▽
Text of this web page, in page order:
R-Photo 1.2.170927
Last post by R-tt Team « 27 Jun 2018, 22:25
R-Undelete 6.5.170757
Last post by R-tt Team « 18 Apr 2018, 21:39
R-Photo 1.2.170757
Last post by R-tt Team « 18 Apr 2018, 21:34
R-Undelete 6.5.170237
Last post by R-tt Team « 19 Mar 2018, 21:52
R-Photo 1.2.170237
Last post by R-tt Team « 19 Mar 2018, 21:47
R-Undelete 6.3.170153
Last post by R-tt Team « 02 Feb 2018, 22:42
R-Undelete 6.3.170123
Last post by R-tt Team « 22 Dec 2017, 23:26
△
▽
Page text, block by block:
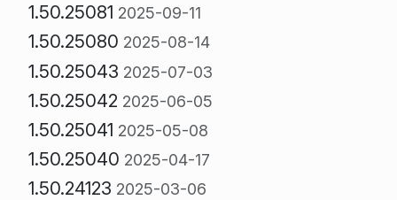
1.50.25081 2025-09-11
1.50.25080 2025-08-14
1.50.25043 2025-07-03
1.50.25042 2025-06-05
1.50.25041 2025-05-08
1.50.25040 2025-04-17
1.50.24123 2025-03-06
△
▽
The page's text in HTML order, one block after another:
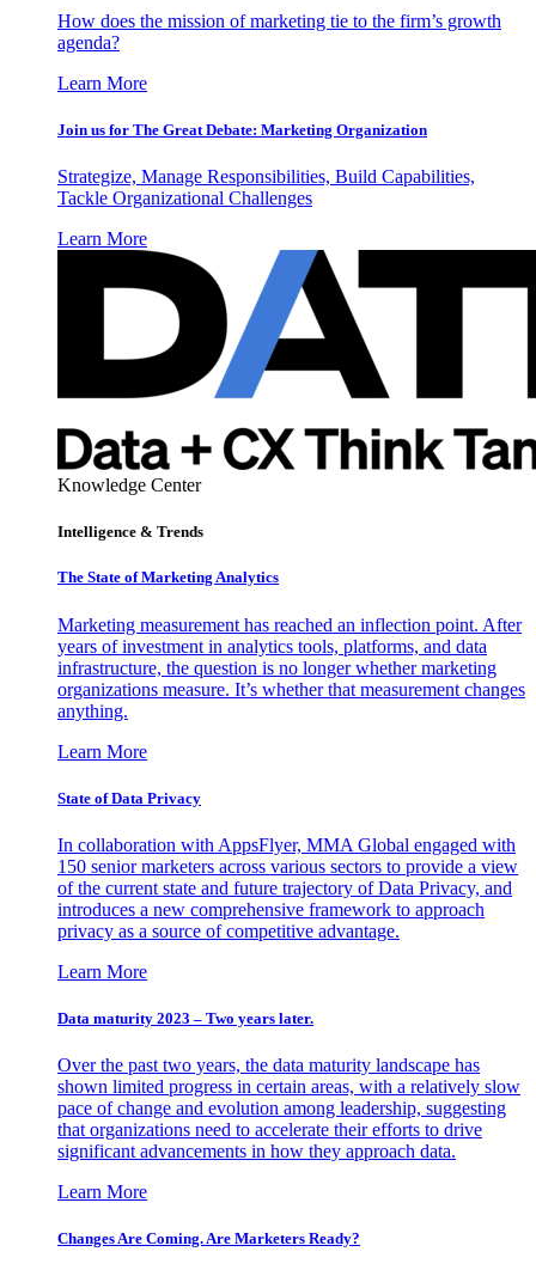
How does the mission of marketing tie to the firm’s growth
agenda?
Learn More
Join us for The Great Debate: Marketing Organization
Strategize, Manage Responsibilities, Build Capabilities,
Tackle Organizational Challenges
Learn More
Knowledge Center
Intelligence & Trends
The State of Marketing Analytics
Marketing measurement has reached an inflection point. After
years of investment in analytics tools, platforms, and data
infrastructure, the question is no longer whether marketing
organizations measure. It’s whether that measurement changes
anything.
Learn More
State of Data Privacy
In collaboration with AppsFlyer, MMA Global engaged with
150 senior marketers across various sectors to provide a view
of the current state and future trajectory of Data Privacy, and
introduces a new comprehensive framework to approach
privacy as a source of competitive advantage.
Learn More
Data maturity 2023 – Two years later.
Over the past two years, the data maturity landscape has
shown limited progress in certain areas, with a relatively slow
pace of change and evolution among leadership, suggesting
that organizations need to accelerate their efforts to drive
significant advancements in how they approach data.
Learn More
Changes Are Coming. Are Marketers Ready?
△
Exercise aim:
In the entries above, find the line holding "Apr 2018, 21:39" and the line holding "Dec 2017, 23:26"; print both of them and every line between, exactly, and nothing else.

Expected answer:
Last post by R-tt Team « 18 Apr 2018, 21:39
R-Photo 1.2.170757
Last post by R-tt Team « 18 Apr 2018, 21:34
R-Undelete 6.5.170237
Last post by R-tt Team « 19 Mar 2018, 21:52
R-Photo 1.2.170237
Last post by R-tt Team « 19 Mar 2018, 21:47
R-Undelete 6.3.170153
Last post by R-tt Team « 02 Feb 2018, 22:42
R-Undelete 6.3.170123
Last post by R-tt Team « 22 Dec 2017, 23:26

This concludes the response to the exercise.